La réaction en chaîne
D’un noyau individuel à une action en masse …
La fission nucléaire a beau dégager beaucoup d’énergie, elle concerne de minuscules noyaux atomiques. Si elle se limitait à celle de quelques noyaux d’uranium-235 ou plutonium_239 l’énergie libérée resterait encore très petite. Par contre, si la réaction concerne un très grand nombre de noyaux, c’est à notre échelle que se manifestera ce grand dégagement d’énergie.
C’est le phénomène de réaction en chaîne qui est utilisé dans les réacteurs et les armes nucléaires pour générer un grand nombre de fissions. Dans un réacteur la propagation des fissions se fait d’une manière contrôlée, dans un arme nucléaire d’une façon incontrôlée, explosive.

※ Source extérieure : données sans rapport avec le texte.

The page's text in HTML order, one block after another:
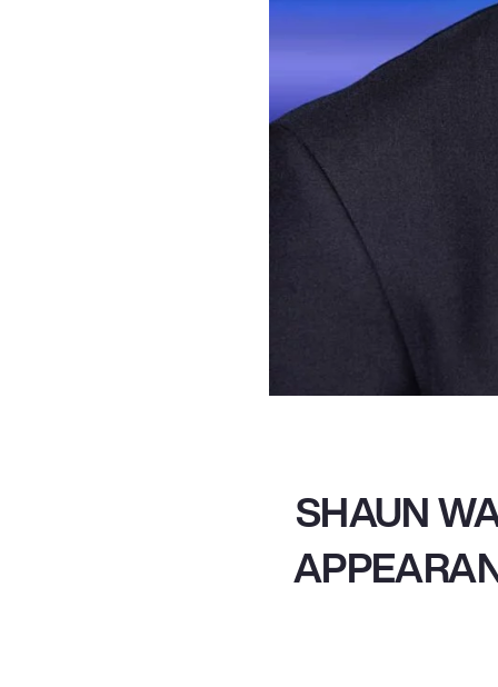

Deux à trois neutrons accompagnent en moyenne les produits de fission. Si un de ces neutrons secondaires est absorbé par un noyau fissile, il peut y déclencher une seconde fission, source de nouveaux neutrons. C’est le principe de la réaction en chaîne.
Le plutonium-239 est le noyau qui produit le plus de neutrons secondaires : 2,91 en moyenne par fission, 2,30 par capture. L’uranium-235 en produit 2,47 et l’uranium-233 2,55. Le nombre de neutrons disponibles pour de nouvelles fissions dépend de l’abondance des noyaux fissiles et des pertes dues aux neutrons capturés sans produire de fission et ceux qui quittent le cœur du réacteur ou sont piégés par d’autres noyaux.
Quand le nombre de neutrons « relayeurs » devient supérieur à un, une réaction en chaîne se développe d’une manière explosive. La fission ne concerne plus des noyaux individuels mais une fraction importante de la matière fissile. Les énergies mises en jeu dans les phénomènes nucléaires étant des dizaines de millions de fois celles des phénomènes chimiques, l’explosion dégage une énergie énorme à l’échelle humaine.
Il faut donc maîtriser la capture des neutrons pour contrôler « à petit feu » la réaction dans les réacteurs nucléaires. Le fonctionnement d’un réacteur utilisant l’uranium naturel est délicat, car ce dernier ne contient qu’une faible proportion – 0,70 % – d’uranium-235 fissile. On a généralement recours à des procédés de séparation isotopique pour enrichir la proportion d’uranium-235 de 0,70 % à 3,5 %. Ceci permet de l’utiliser dans des réacteurs à eau pressurisée qui sont les plus répandus à l’heure actuelle.
Ces derniers fonctionnent avec un uranium enrichi à 3,5 % en U-235 fissile. Pour que la réaction en chaîne puisse être entretenue, il faut éviter que la perte de neutrons soit importante dans les 97 % d’uranium non fissile restants et les matériaux constituant ou entourant le cœur du réacteur.
La probabilité de fission varie en effet beaucoup avec l’énergie du neutron capturé. Pour l’uranium-235, elle est maximale avec des neutrons de très basse énergie, appelés neutrons thermiques. Il faut ralentir les neutrons le plus vite possible, pour éviter qu’ils soient capturés en route par d’autres noyaux et donc perdus. On cherche à les ralentir jusqu’à une très faible énergie, pour que la proportion des neutrons qui fissionnent l’uranium-235 soit la plus favorable. A cet effet, les matières fissiles sont mises en présence d’un milieu ralentisseur (eau ou graphite), appelé « modérateur ».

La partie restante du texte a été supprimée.